The first stage of City Hall’s East Side Coastal Resiliency project to fortify lower Manhattan against future climate catastrophe is focused on East River Park, which the city has targeted for a massive overhaul to raise the landscape by eight feet from Montgomery Street to East 13th Street.
At a public hearing on Wednesday evening at Mt. Sinai Beth Israel, hosted by Manhattan Borough President Gale Brewer, residents of the Lower East Side and surrounding neighborhoods made clear that they are not at all on board with the city’s plan, which they consider a bait and switch that could cost them their local park for an extended period of time.
“We need flood protection, but I don’t approve of the wasteful plan the city is giving us,” Anne Boster, an East 4th Street resident, testified at the hearing. “It will also waste the millions spent recently on the renovation of the track. We can’t be without a park for three and a half years. What a joke.”
The city’s original plan was to construct flood barriers and berms along FDR Drive. But in September 2018, the city changed course to a design that could be implemented more quickly and raise more of the park above storm-surge levels. The revised plan includes elevating the park by eight feet using landfill, reconstructing its entry points and connecting bridges, redesigning the drainage system along the coastline, and installing flood gates at key locations.
Along the way, the estimated cost of the project—which would be funded by the state and federal government—rose from $760 million to $1.45 billion.
City agencies now plan to close the entire park starting in March 2020, with the project slated for completion by late 2024.
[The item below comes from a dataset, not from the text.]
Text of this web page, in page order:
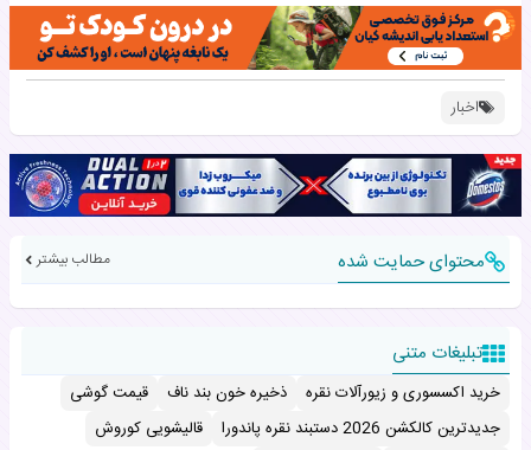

The 45-acre park is a popular running destination, home to numerous youth sports leagues, and a community space where residents barbecue and host parties in the summer. Many neighborhood residents wore sashes which read “Tree Protection Area” and “Do Not Cut” in protest, and the room continuously booed city officials during their presentation.
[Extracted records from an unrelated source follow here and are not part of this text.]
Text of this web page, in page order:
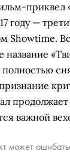
приквел
году —
Showtime.
название
продолжает
важной
может
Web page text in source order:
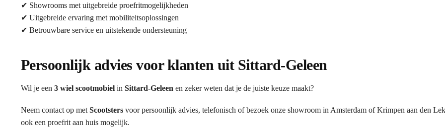
✔ Showrooms met uitgebreide proefritmogelijkheden
✔ Uitgebreide ervaring met mobiliteitsoplossingen
✔ Betrouwbare service en uitstekende ondersteuning
Persoonlijk advies voor klanten uit Sittard-Geleen
Wil je een 3 wiel scootmobielin Sittard-Geleen en zeker weten dat je de juiste keuze maakt?
Neem contact op met Scootstersvoor persoonlijk advies, telefonisch of bezoek onze showroom in Amsterdam of Krimpen aan den
ook een proefrit aan huis mogelijk.

“Whatever the park is giving us, you’re going to take it all away,” said Yvette Mercedes, a Baruch Houses resident, whose children play in the park. “We need fixing, but why do it all at once?”
Over 25 people testified at the hearing, and expressed their anger at how City agencies—the Department of Design and Construction, and the Department of Parks and Recreation—are handling the project.
The complete park closure, and health hazards brought on by the dumping of landfill are the two most contentious points among residents and city officials. Residents have also pled with city officials for a “greener” plan that is not only flood-safe, but environmentally friendly.
At a previous city council hearing in January, city officials apologized for not communicating clearly enough with residents. "Did we communicate the change properly? No," said Department of Design and Construction commissioner Lorraine Grillo. "That's on me. I take responsibility for that and I apologize." But despite additional open houses for community feedback since then, residents complain that they city’s updated plans haven’t accommodated their concerns.
Also testifying against the current plan were State Senator Brad Hoylman and State Assemblymember Harvey Epstein. Both politicians requested an independent expert panel to assess the situation.
“We have a lot of questions, not a lot of answers,” said Hoylman. “I think it is very important that we have an independent, community based monitor for this project.” He also threatened potential legal action because the city did not ask the state to alienate the parkland, as is required when parks are converted to non-park uses: “That is the prerogative of the state of New York. We wished you would have pursued it, and now we think this whole thing may end up in a lawsuit.”
Another major concern that residents pointed out is the potential loss of biodiversity and ecological damage that would come with razing 981 mature trees in order to raise the park’s ground level. Amy Berkov, an Assistant Professor of Biology at The City College of New York and longtime East Village resident, called the project’s Draft Environmental Impact Statement (DEIS) “inaccurate” and said it makes “unjustified assumptions.”
“The DEIS mentions one rare bird species, the peregrine falcon,” said Berkov. “Citizen science records have documented nine birds, and one bumblebee, that are on New York State’s natural heritage program list of endangered species.”
Officials from the Department of Design and Construction and the Department of Parks and Recreation did not respond to specific testimony, but said they will continue to seek public feedback regarding the project. The City Planning Commission will hold its hearing on the project on July 31, with a city council vote on final approval expected to follow in September.
“We’re trying to balance the concern of protecting the neighborhood from climate change, and concerns about disruption,” Deputy Commissioner of Design and Construction Jamie Torres-Springer told Gothamist following the hearing. “In this case, we came to a conclusion that we can’t deliver the project without a full closure of the park. It is very unfortunate.”